>>>

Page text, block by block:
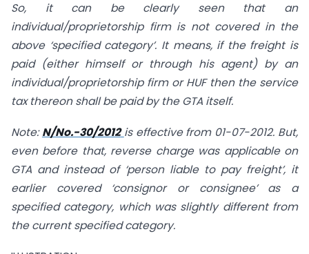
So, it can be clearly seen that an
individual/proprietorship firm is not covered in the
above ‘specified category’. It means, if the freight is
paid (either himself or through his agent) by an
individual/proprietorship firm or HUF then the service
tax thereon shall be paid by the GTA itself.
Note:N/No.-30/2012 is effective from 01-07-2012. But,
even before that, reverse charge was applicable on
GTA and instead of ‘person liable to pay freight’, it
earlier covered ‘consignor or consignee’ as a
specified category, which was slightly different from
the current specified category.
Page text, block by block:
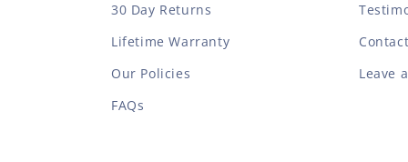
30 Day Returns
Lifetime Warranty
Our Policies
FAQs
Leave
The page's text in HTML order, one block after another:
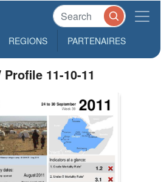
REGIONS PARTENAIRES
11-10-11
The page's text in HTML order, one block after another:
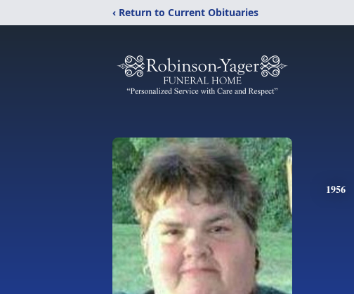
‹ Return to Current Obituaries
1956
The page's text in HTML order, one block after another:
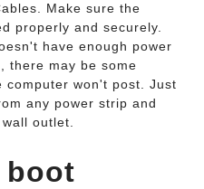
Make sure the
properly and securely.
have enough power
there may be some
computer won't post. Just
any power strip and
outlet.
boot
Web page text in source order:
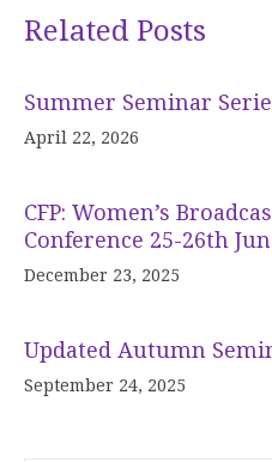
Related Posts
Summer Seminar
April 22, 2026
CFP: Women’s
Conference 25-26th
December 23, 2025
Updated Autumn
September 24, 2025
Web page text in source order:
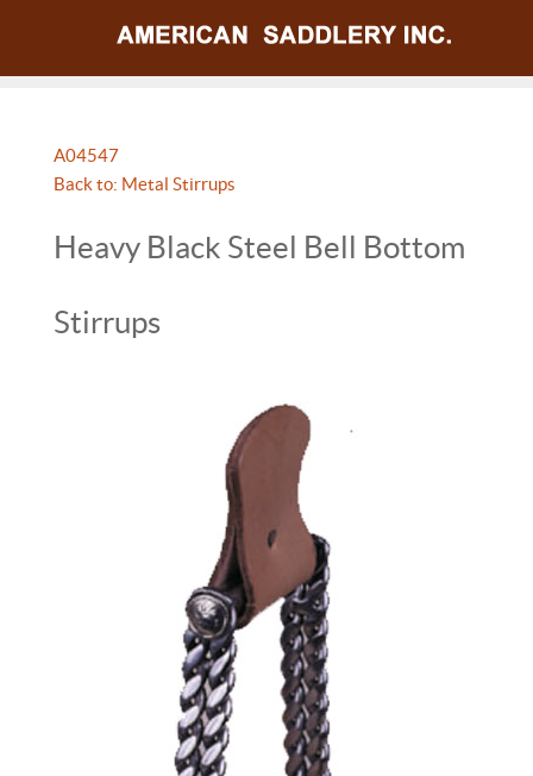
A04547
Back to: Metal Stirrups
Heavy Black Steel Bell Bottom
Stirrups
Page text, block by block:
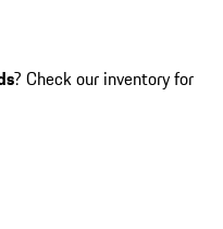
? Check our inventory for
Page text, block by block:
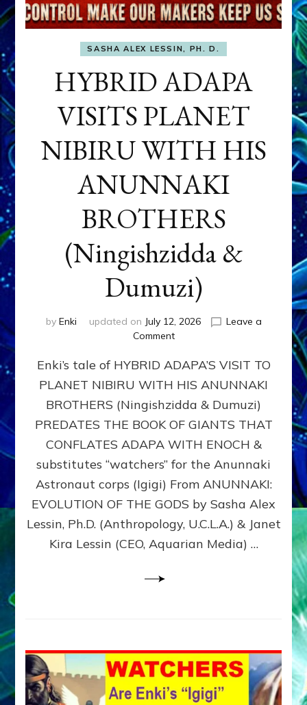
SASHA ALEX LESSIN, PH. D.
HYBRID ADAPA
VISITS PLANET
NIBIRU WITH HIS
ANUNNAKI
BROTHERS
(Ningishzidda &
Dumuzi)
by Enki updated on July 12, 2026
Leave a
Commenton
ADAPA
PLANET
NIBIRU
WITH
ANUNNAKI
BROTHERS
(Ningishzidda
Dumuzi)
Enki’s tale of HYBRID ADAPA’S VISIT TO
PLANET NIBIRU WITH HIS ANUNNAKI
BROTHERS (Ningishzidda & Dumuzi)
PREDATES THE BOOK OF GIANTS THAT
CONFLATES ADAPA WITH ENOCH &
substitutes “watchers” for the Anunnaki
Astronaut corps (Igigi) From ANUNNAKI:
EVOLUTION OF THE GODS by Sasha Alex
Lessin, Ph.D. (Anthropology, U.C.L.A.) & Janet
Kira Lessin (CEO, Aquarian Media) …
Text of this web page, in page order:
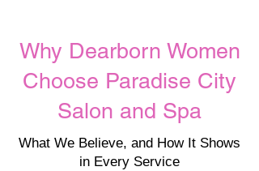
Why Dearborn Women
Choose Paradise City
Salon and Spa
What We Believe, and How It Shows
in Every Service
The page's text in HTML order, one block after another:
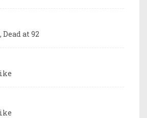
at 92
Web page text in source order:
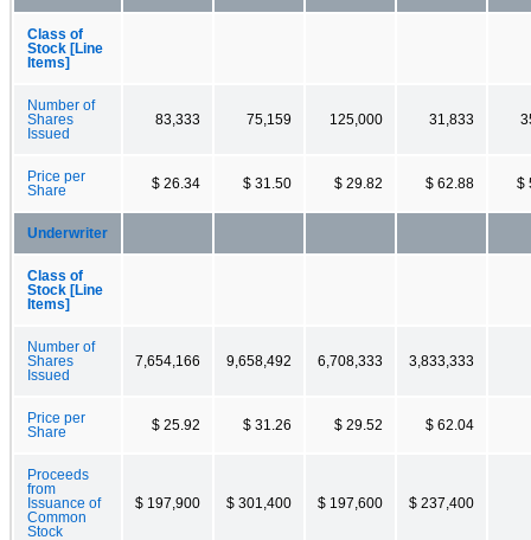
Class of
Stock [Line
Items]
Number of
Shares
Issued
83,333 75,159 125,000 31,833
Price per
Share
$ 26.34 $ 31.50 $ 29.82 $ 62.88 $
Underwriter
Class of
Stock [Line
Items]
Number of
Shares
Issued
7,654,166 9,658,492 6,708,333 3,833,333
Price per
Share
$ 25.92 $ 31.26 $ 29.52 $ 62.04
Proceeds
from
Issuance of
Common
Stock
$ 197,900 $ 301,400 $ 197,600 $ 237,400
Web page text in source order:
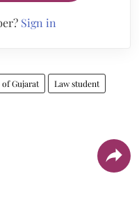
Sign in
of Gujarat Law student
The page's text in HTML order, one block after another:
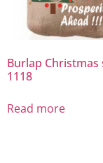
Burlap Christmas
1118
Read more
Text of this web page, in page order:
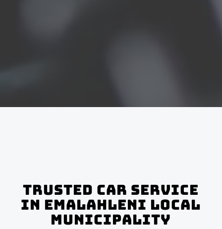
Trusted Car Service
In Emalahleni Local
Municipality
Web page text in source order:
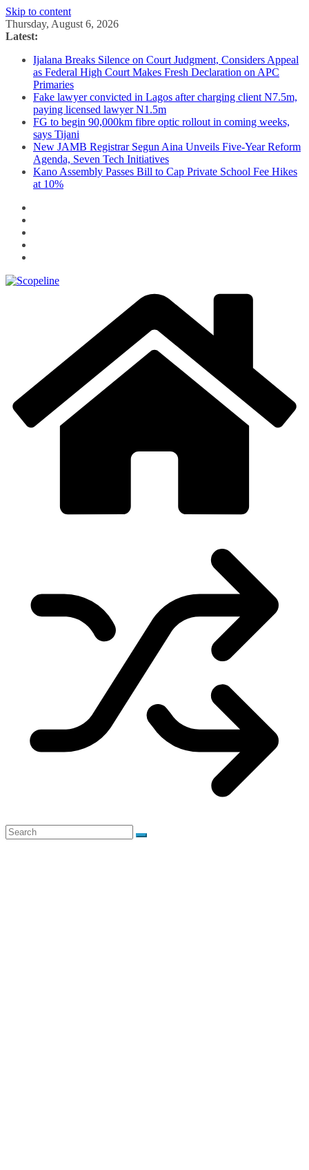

<<<

■ **Your instructions**
Could you set down the data exactly as given, minus its pictures?

■ **Solved problem**
Page text, block by block:
So, it can be clearly seen that an
individual/proprietorship firm is not covered in the
above ‘specified category’. It means, if the freight is
paid (either himself or through his agent) by an
individual/proprietorship firm or HUF then the service
tax thereon shall be paid by the GTA itself.
Note:N/No.-30/2012 is effective from 01-07-2012. But,
even before that, reverse charge was applicable on
GTA and instead of ‘person liable to pay freight’, it
earlier covered ‘consignor or consignee’ as a
specified category, which was slightly different from
the current specified category.
Page text, block by block:
30 Day Returns
Lifetime Warranty
Our Policies
FAQs
Leave
The page's text in HTML order, one block after another:
REGIONS PARTENAIRES
11-10-11
The page's text in HTML order, one block after another:
‹ Return to Current Obituaries
1956
The page's text in HTML order, one block after another:
Make sure the
properly and securely.
have enough power
there may be some
computer won't post. Just
any power strip and
outlet.
boot
Web page text in source order:
Related Posts
Summer Seminar
April 22, 2026
CFP: Women’s
Conference 25-26th
December 23, 2025
Updated Autumn
September 24, 2025
Web page text in source order:
A04547
Back to: Metal Stirrups
Heavy Black Steel Bell Bottom
Stirrups
Page text, block by block:
? Check our inventory for
Page text, block by block:
SASHA ALEX LESSIN, PH. D.
HYBRID ADAPA
VISITS PLANET
NIBIRU WITH HIS
ANUNNAKI
BROTHERS
(Ningishzidda &
Dumuzi)
by Enki updated on July 12, 2026
Leave a
Commenton
ADAPA
PLANET
NIBIRU
WITH
ANUNNAKI
BROTHERS
(Ningishzidda
Dumuzi)
Enki’s tale of HYBRID ADAPA’S VISIT TO
PLANET NIBIRU WITH HIS ANUNNAKI
BROTHERS (Ningishzidda & Dumuzi)
PREDATES THE BOOK OF GIANTS THAT
CONFLATES ADAPA WITH ENOCH &
substitutes “watchers” for the Anunnaki
Astronaut corps (Igigi) From ANUNNAKI:
EVOLUTION OF THE GODS by Sasha Alex
Lessin, Ph.D. (Anthropology, U.C.L.A.) & Janet
Kira Lessin (CEO, Aquarian Media) …
Text of this web page, in page order:
Why Dearborn Women
Choose Paradise City
Salon and Spa
What We Believe, and How It Shows
in Every Service
The page's text in HTML order, one block after another:
at 92
Web page text in source order:
Class of
Stock [Line
Items]
Number of
Shares
Issued
83,333 75,159 125,000 31,833
Price per
Share
$ 26.34 $ 31.50 $ 29.82 $ 62.88 $
Underwriter
Class of
Stock [Line
Items]
Number of
Shares
Issued
7,654,166 9,658,492 6,708,333 3,833,333
Price per
Share
$ 25.92 $ 31.26 $ 29.52 $ 62.04
Proceeds
from
Issuance of
Common
Stock
$ 197,900 $ 301,400 $ 197,600 $ 237,400
Web page text in source order:
Sign in
of Gujarat Law student
The page's text in HTML order, one block after another:
Burlap Christmas
1118
Read more
Text of this web page, in page order:
Trusted Car Service
In Emalahleni Local
Municipality
Web page text in source order:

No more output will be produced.